INCORRECT PRODUCT ADMINISTRATION DURATION is the #10 most commonly reported adverse reaction for OMEPRAZOLE, SODIUM BICARBONATE, manufactured by CVS Pharmacy. There are 39 FDA adverse event reports linking OMEPRAZOLE, SODIUM BICARBONATE to INCORRECT PRODUCT ADMINISTRATION DURATION. This represents approximately 1.8% of all 2,134 adverse event reports for this drug.

Patients taking OMEPRAZOLE, SODIUM BICARBONATE who experience incorrect product administration duration should discuss this symptom with their healthcare provider to determine whether it may be related to their medication and what alternatives may be available.

Reporting Frequency

INCORRECT PRODUCT ADMINISTRATION DURATION39 of 2,134 reports

INCORRECT PRODUCT ADMINISTRATION DURATION is a less commonly reported adverse event for OMEPRAZOLE, SODIUM BICARBONATE, but still significant enough to appear in the safety profile.

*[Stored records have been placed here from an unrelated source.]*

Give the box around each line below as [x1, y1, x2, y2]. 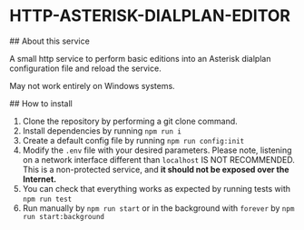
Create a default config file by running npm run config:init [22, 135, 245, 145]
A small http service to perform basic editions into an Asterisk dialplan [9, 53, 271, 64]
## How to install [9, 97, 73, 109]
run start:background [22, 212, 104, 221]
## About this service [9, 35, 91, 46]
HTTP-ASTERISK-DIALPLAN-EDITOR [9, 5, 290, 26]
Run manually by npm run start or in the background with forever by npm [22, 202, 295, 214]
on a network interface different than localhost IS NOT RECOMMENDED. [22, 154, 295, 165]
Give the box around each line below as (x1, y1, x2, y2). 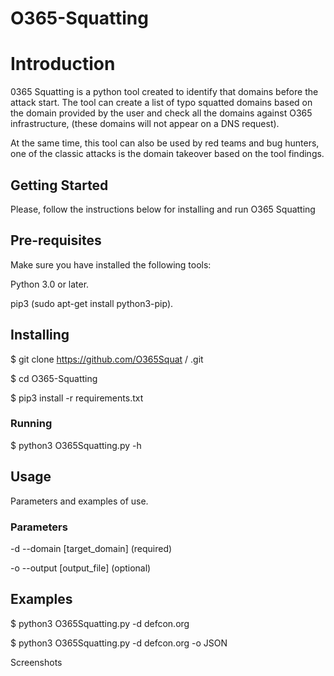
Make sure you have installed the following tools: (10, 258, 212, 271)
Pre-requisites (10, 232, 102, 249)
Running (10, 417, 53, 431)
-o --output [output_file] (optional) (10, 562, 152, 574)
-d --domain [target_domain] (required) (10, 542, 173, 554)
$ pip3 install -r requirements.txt (10, 392, 144, 404)
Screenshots (10, 656, 63, 668)
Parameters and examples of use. (10, 495, 149, 507)
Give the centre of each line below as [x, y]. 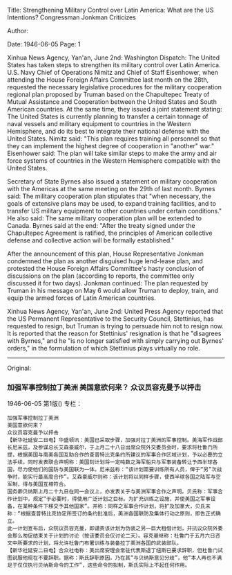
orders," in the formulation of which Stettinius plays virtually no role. [104, 348]
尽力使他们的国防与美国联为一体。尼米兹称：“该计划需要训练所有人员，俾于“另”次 [117, 470]
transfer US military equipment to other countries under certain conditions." [115, 211]
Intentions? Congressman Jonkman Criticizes [71, 17]
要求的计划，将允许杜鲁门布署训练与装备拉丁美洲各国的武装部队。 [102, 543]
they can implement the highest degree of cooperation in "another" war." [111, 146]
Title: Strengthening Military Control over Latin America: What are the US [110, 10]
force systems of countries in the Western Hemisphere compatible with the [114, 161]
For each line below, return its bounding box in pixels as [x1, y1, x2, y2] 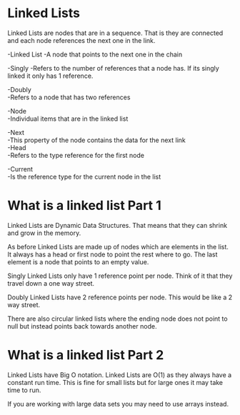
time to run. [7, 386, 41, 394]
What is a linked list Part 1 [7, 198, 162, 214]
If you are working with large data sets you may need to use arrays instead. [7, 399, 229, 408]
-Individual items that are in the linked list [7, 114, 129, 123]
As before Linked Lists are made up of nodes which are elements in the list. [7, 242, 229, 251]
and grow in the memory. [7, 229, 81, 237]
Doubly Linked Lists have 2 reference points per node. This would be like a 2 [7, 293, 233, 301]
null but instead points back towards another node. [7, 321, 157, 330]
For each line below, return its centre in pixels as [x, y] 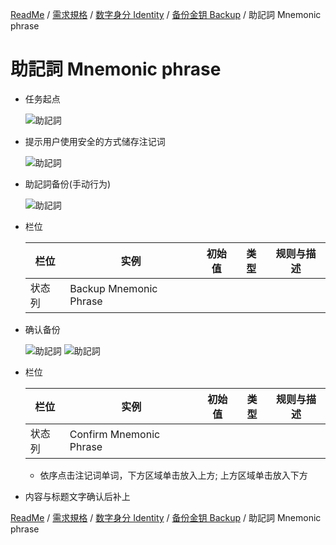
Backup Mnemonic [113, 288]
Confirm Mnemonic [115, 434]
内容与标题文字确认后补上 [77, 496]
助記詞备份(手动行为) [68, 184]
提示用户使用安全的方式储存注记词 [95, 141]
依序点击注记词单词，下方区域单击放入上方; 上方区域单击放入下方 [173, 475]
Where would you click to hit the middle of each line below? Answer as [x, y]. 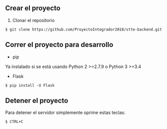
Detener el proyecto [37, 101]
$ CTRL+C [14, 122]
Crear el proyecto [33, 8]
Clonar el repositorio [33, 20]
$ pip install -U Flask [30, 85]
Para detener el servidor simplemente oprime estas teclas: [65, 112]
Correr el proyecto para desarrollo [59, 45]
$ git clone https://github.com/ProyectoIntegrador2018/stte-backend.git [84, 29]
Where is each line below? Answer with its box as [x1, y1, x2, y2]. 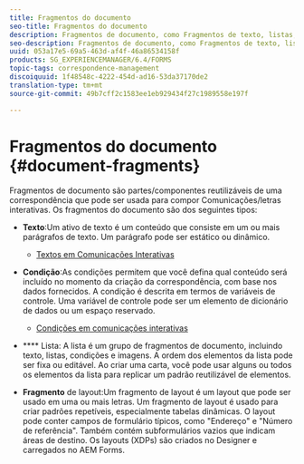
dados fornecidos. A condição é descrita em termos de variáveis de [22, 286, 276, 297]
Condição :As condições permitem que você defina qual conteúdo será [22, 266, 288, 277]
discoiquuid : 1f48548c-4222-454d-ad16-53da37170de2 [9, 72, 208, 82]
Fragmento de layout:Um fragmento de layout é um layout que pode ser [22, 387, 291, 398]
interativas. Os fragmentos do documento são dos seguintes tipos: [9, 205, 258, 216]
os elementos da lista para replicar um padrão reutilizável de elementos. [22, 369, 291, 381]
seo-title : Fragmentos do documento [9, 22, 147, 31]
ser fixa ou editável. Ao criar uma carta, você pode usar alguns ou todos [22, 360, 292, 371]
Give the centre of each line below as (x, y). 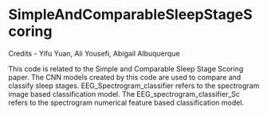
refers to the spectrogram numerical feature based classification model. (126, 102)
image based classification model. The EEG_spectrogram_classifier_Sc (124, 94)
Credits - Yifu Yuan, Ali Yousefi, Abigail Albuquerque (94, 53)
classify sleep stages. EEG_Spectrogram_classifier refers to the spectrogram (134, 86)
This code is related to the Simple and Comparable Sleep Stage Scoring (126, 68)
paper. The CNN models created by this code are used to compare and (125, 77)
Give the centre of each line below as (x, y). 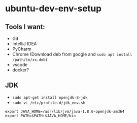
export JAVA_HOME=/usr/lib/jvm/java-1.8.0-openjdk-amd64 (65, 111)
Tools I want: (25, 27)
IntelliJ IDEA (24, 44)
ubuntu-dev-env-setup (53, 9)
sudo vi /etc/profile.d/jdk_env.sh (49, 103)
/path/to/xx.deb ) (30, 59)
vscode (20, 65)
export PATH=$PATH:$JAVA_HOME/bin (41, 116)

Other Side Effects of OMEPRAZOLE, SODIUM BICARBONATE

In addition to incorrect product administration duration, the following adverse reactions have been reported for OMEPRAZOLE, SODIUM BICARBONATE:

Other Drugs Associated with INCORRECT PRODUCT ADMINISTRATION DURATION

The following drugs have also been linked to incorrect product administration duration in FDA adverse event reports:

DOCOSANOLETONOGESTRELGLYCERIN, LIDOCAINEGUAIFENESIN AND DEXTROMETHORPHAN HYDROBROMIDEINSTALAX POLYETHYLENE GLYCOL 3350LOPERAMIDE HCLLOPERAMIDE HYDROCHLORIDE ORALPOLYETHYLENE GLYCOL 3350POLYETHYLENE GLYCOL 400TASIMELTEON

Frequently Asked Questions

Does OMEPRAZOLE, SODIUM BICARBONATE cause INCORRECT PRODUCT ADMINISTRATION DURATION?

INCORRECT PRODUCT ADMINISTRATION DURATION has been reported as an adverse event in 39 FDA reports for OMEPRAZOLE, SODIUM BICARBONATE. This does not prove causation, but indicates an association observed in post-market surveillance data.

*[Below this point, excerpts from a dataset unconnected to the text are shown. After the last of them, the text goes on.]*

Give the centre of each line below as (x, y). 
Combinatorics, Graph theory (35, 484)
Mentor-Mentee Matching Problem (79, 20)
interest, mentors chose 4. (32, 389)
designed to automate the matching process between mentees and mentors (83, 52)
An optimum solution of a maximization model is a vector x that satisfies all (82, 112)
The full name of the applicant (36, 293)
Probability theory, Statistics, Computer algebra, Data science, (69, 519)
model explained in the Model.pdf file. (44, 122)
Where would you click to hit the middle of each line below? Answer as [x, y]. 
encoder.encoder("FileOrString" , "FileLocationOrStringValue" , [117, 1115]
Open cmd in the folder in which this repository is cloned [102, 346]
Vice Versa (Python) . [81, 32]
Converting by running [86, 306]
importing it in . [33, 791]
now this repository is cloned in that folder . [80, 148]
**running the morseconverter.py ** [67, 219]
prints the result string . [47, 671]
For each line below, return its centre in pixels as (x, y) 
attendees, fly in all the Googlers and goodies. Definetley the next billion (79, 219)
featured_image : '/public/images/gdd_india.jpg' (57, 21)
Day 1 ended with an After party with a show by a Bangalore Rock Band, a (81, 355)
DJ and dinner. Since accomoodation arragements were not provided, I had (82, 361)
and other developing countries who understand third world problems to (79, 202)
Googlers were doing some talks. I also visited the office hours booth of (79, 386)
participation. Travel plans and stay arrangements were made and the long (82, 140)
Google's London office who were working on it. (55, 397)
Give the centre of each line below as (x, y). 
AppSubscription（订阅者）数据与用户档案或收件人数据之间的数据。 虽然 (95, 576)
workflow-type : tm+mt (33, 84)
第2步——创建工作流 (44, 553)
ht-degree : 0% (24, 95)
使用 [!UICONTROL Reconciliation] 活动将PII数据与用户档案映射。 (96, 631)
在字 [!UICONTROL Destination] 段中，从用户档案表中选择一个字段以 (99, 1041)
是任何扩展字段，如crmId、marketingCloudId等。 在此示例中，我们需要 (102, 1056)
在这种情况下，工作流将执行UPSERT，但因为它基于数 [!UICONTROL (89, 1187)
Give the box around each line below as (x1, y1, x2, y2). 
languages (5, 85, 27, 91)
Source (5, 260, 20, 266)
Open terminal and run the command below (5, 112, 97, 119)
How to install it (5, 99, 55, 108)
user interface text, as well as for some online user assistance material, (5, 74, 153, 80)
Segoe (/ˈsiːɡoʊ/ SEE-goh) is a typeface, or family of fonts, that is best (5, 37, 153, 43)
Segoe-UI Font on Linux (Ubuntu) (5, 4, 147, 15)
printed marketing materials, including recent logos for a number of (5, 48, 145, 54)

How common is INCORRECT PRODUCT ADMINISTRATION DURATION with OMEPRAZOLE, SODIUM BICARBONATE?

INCORRECT PRODUCT ADMINISTRATION DURATION accounts for approximately 1.8% of all adverse event reports for OMEPRAZOLE, SODIUM BICARBONATE, making it a notable side effect.

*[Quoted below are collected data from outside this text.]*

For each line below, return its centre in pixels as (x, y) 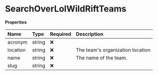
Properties (16, 22)
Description (90, 34)
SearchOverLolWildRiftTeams (66, 9)
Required (61, 34)
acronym (17, 42)
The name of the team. (101, 58)
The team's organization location (113, 50)
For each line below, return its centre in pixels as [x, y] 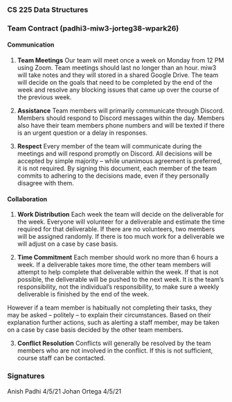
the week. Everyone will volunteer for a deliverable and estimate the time [121, 222]
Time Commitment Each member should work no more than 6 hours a [118, 258]
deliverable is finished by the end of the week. [83, 294]
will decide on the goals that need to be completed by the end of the [115, 83]
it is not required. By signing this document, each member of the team [117, 169]
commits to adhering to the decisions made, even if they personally [113, 176]
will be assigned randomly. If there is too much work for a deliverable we [121, 237]
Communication [31, 45]
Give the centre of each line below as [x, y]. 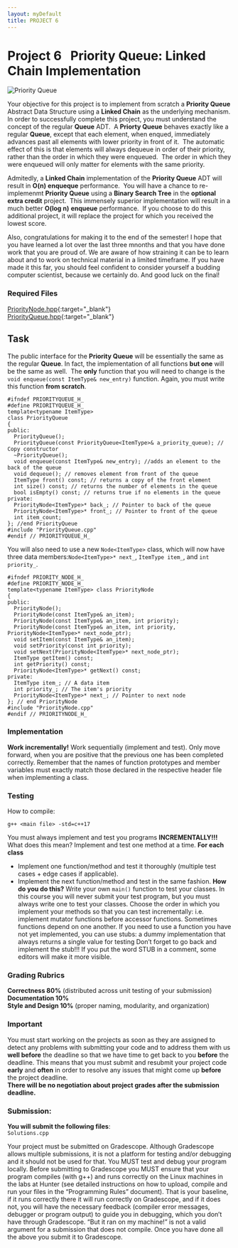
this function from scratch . [47, 386]
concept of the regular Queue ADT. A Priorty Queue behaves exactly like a [118, 127]
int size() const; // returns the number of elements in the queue [116, 486]
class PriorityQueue [38, 418]
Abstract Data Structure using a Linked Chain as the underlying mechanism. [119, 112]
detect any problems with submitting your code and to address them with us [119, 1047]
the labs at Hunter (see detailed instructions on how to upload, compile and [118, 1184]
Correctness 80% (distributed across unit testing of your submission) [110, 991]
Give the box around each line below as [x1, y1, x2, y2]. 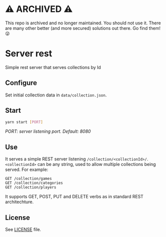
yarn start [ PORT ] [5, 119, 43, 125]
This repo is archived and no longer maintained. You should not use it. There [5, 20, 161, 26]
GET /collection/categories [5, 180, 63, 186]
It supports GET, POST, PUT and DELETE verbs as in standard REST [5, 194, 144, 200]
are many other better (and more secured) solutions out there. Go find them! [5, 25, 161, 31]
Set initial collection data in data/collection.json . [5, 92, 107, 98]
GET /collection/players [5, 185, 56, 190]
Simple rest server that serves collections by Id [5, 64, 101, 70]
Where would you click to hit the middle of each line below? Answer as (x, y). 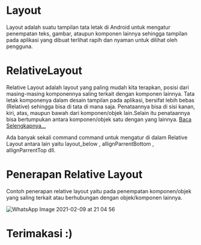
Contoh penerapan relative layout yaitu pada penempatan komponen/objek (99, 191)
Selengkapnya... (26, 126)
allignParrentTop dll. (31, 150)
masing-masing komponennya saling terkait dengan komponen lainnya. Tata (100, 93)
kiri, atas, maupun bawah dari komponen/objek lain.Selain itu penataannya (98, 113)
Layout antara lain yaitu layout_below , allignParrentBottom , (80, 144)
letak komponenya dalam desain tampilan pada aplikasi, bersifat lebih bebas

What should I do if I experience INCORRECT PRODUCT ADMINISTRATION DURATION while taking OMEPRAZOLE, SODIUM BICARBONATE?

If you experience incorrect product administration duration while taking OMEPRAZOLE, SODIUM BICARBONATE, contact your healthcare provider. They can evaluate whether the symptom is related to your medication and discuss potential adjustments to your treatment plan. Do not stop taking prescribed medication without consulting your doctor.

Related Pages

OMEPRAZOLE, SODIUM BICARBONATE Full ProfileAll Drugs Causing INCORRECT PRODUCT ADMINISTRATION DURATIONCVS Pharmacy Drugs
Disclaimer: This analysis is based on FDA adverse event reports and is for informational purposes only. Reports do not prove causation. Always consult your healthcare provider.